[Entries taken from a collection]
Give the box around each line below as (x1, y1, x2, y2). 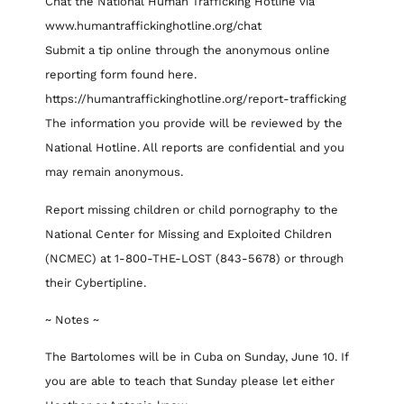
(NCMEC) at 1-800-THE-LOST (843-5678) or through (45, 251, 344, 265)
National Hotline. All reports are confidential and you (45, 141, 344, 155)
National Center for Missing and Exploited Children (45, 226, 332, 241)
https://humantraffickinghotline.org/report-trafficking (45, 92, 346, 106)
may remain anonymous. (45, 165, 183, 179)
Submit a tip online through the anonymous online (45, 43, 330, 58)
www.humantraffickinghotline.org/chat (45, 19, 262, 33)
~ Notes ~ (45, 313, 99, 327)

TASK INSTRUCTIONS – Give the records again exactly as they stand, so that only the pictures are missing.

EXERCISE RESPONSE –
Give the box around each line below as (x1, y1, x2, y2). 
(NCMEC) at 1-800-THE-LOST (843-5678) or through (45, 251, 344, 265)
National Hotline. All reports are confidential and you (45, 141, 344, 155)
National Center for Missing and Exploited Children (45, 226, 332, 241)
https://humantraffickinghotline.org/report-trafficking (45, 92, 346, 106)
may remain anonymous. (45, 165, 183, 179)
Submit a tip online through the anonymous online (45, 43, 330, 58)
www.humantraffickinghotline.org/chat (45, 19, 262, 33)
~ Notes ~ (45, 313, 99, 327)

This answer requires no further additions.